Bachmann himself was skeptical about signing another deal. “I don’t know at this point [what the point of being on a label is], unless you want to have a massive marketing machine behind you,” the former Archers of Loaf frontman says. “Essentially that’s what I’m giving up, but I never really had that anyway, so for me it doesn’t make any sense.”
Dickey and Bachmann eventually decided to sell “Forfeit/Fortune” to retail, without a distribution partner. The pair connected with AJ Tobey, marketing manager for Flea Marketing, a promotion firm that specializes in indie retail.

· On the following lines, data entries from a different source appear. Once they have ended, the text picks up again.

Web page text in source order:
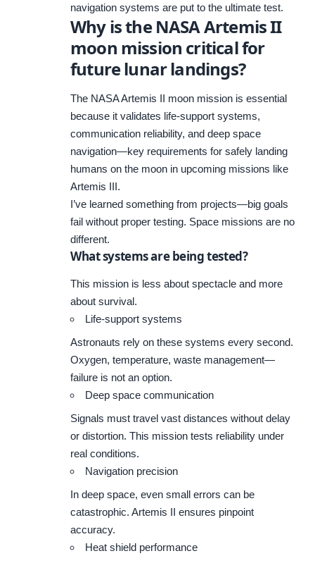
navigation systems are put to the ultimate test.
Why is the NASA Artemis II
moon mission critical for
future lunar landings?
The NASA Artemis II moon mission is essential
because it validates life-support systems,
communication reliability, and deep space
navigation—key requirements for safely landing
humans on the moon in upcoming missions like
Artemis III.
I’ve learned something from projects—big goals
fail without proper testing. Space missions are no
different.
What systems are being tested?
This mission is less about spectacle and more
about survival.
Life-support systems
Astronauts rely on these systems every second.
Oxygen, temperature, waste management—
failure is not an option.
Deep space communication
Signals must travel vast distances without delay
or distortion. This mission tests reliability under
real conditions.
Navigation precision
In deep space, even small errors can be
catastrophic. Artemis II ensures pinpoint
accuracy.
Heat shield performance
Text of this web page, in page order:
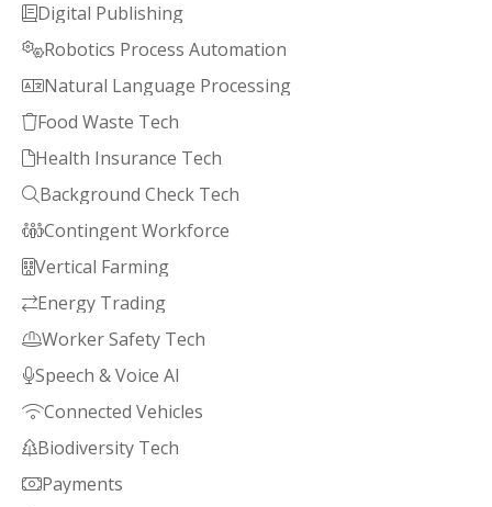
 Digital Publishing
Robotics Process Automation
Natural Language Processing
Food Waste Tech
Health Insurance Tech
 Background Check Tech
Contingent Workforce
Vertical Farming
Energy Trading
Worker Safety Tech
Speech & Voice AI
Connected Vehicles
Biodiversity Tech
Payments
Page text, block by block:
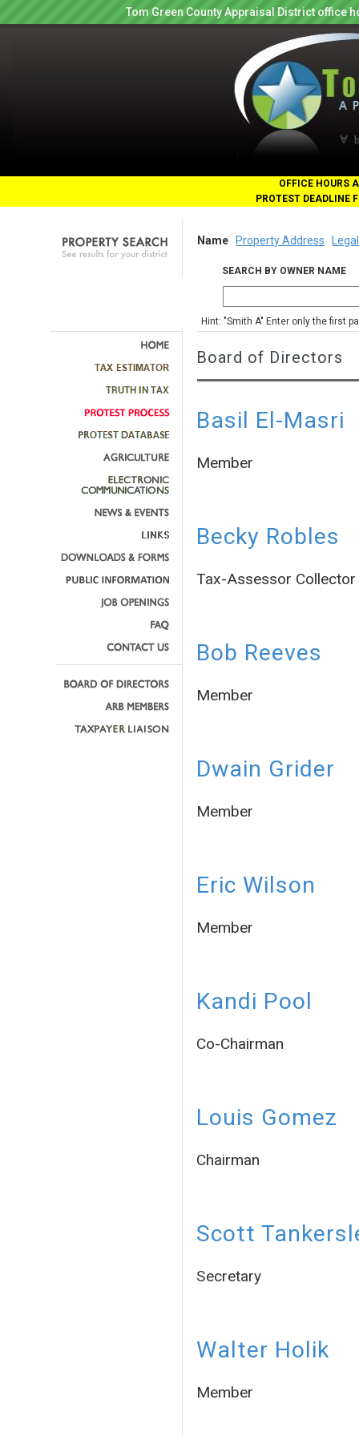
Tom Green County Appraisal District office
OFFICE HOURS
PROTEST DEADLINE
Name Property Address
SEARCH BY OWNER NAME
Hint: "Smith A" Enter only the first
Board of Directors
Basil El-Masri
Member
Becky Robles
Tax-Assessor Collector
Bob Reeves
Member
Dwain Grider
Member
Eric Wilson
Member
Kandi Pool
Co-Chairman
Louis Gomez
Chairman
Scott
Secretary
Walter Holik
Member
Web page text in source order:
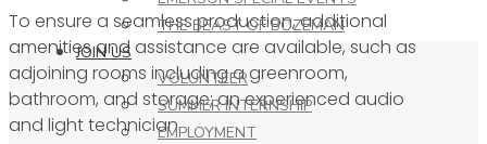
THE BEAST OF BOZEMAN
JOIN US
VOLUNTEER
SUMMER INTERNSHIP
EMPLOYMENT
To ensure a seamless production, additional
amenities and assistance are available, such as
adjoining rooms including a greenroom,
bathroom, and storage; an experienced audio
and light technician.
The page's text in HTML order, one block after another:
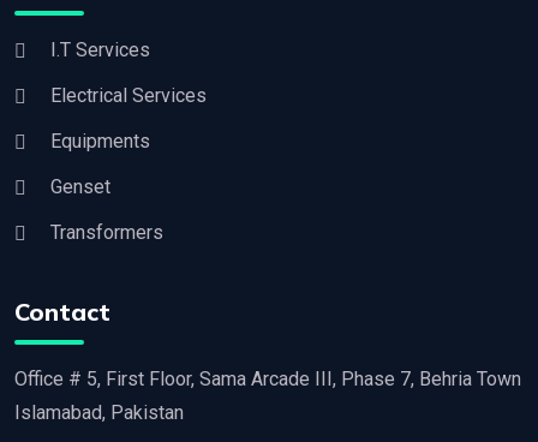
I.T Services
Electrical Services
Equipments
Genset
Transformers
Contact
Office # 5, First Floor, Sama Arcade III, Phase 7, Behria Town
Islamabad, Pakistan

“We decided to focus on a small handful of good indie record stores to get the project off the ground,” Tobey says of the set, due Oct. 7. They initially selected 20 stores, based on past support of the band and the routing of an upcoming tour, but the number keeps growing. The record will also be sold at shows, through the Crooked Fingers Web site and via iTunes and other digital stores.
According to Bachmann, there will be several versions of the album available. “We’ll have two versions of the CD,” he says. “One is standard. We’ll do vinyl through Foreign Leisure, a small label out of Chicago and Milwaukee. There will be a limited-edition deluxe version with a DVD and a CD, and a little bit of different artwork. If you order it online digitally as a download, you wouldn’t get the DVD. The first so many people will get a bundle too, like with a shirt and a hat. This is the typical stuff that labels are supposed to do but we’re going to do it ourselves this time.”
In contrast to 2006’s “To the Races,” which Bachmann wrote while voluntarily living in a van for two months, “this is a very arranged, louder rock record, with lots of strings, horns and saxes,” he says. Bachmann drafted tourmate Neko Case to duet with him on closer “Your Control,” which he describes as “really different than her style. It almost sounds like New Order.”